Honored for her work in "Tangerine," Taylor took home the Film Independent Spirit Award for Best Supporting Female. It marked the culmination of a lengthy awards season for the movie, whose distributor, Magnolia Pictures, staged a low-key Oscar campaign that also garnered Taylor a Gotham Award for Breakthrough Actor.


At the Independent Spirit Awards, which recognize American movies made for less than $20 million, Taylor was up against Robin Bartlett (“H.”), Jennifer Jason Leigh (“Anomalisa”), Marin Ireland (“Glass Chin”) and Cynthia Nixon (“James White”). Her co-star, Kitana Kiki Rodriguez, was nominated for Best Female Lead, but lost to Brie Larson ("Room").

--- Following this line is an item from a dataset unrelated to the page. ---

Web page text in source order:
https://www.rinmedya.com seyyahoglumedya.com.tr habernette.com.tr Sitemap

"There is transgender talent," Taylor said during her acceptance speech. "There's very beautiful transgender talent. So, you better get it out there and put it in your next movie."

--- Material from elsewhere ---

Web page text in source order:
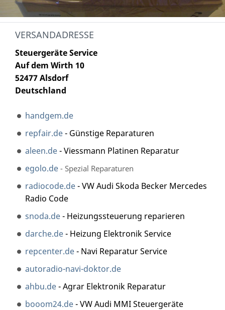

Taylor, 24, isn't the first transgender performer to earn an Indie Spirit nomination, however. That distinction belongs to Harmony Santana, a 2012 nominee for the drama "Gun Hill Road." Taylor is, however, along with Idris Elba, one of the only black performers to score acting prizes throughout this awards season. (Neither is nominated for an Oscar because #OscarsSoWhite.)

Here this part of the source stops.